# Prove by induction:$\sum_{i=0}^n 3^i = \frac {(3^{n+1})-1}{2}$

Prove by induction: $$\sum_{i=0}^n 3^i = \frac {(3^{n+1})-1}{2}$$

Basis: For $n=0$ we have $1 = 1$

Inductive Step: Now this is where I don't know what to do, any kind of help would be much appreciated. Thanks!

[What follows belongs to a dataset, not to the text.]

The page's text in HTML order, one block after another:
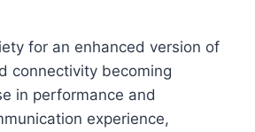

• Have you tried anything yourself? If you have any idea as to how the proof might go then indicating this would be useful. – Joe Tait Apr 1 '14 at 8:44

Inductive Step: Assume that the expression holds for $n$. We want to prove that the expression holds also for $n+1$. That is \begin{align*}\sum_{i=0}^{n+1} 3^i &=\sum_{i=0}^n 3^i +3^{n+1}=^{\text{assumption of inductive step}}\\&= \frac {(3^{n+1})-1}{2}+3^{n+1}=\frac{3^{n+1}-1+2\cdot3^{n+1}}{2}=\frac{3\cdot3^{n+1}-1}{2}=\frac{3^{n+2}-1}{2}\\&=\frac{3^{(n+1)+1}-1}{2}\end{align*} which proves that the expression holds also for $n+1$.

You have the base step.

Induction hypothesis: Assume that $$\sum_{i=0}^k3^i=\frac{3^{k+1}-1}{2}$$

for some $k\ge0$

Inductive step: Then \begin{align}\sum_{i=0}^{k+1}&=3^{k+1}+\sum_{i=0}^k3^i\\&=3^{k+1}+\frac{3^{k+1}-1}{2}\\&=\frac{3^{k+2}-1}{2}\end{align}

Thus our formula is proved.

Hint:$$\sum_{i=0}^{n+1}3^{i}=\sum_{i=0}^{n}3^{i}+3^{n+1}=\frac{3^{n+1}-1}{3-1}+3^{n+1}=\dots$$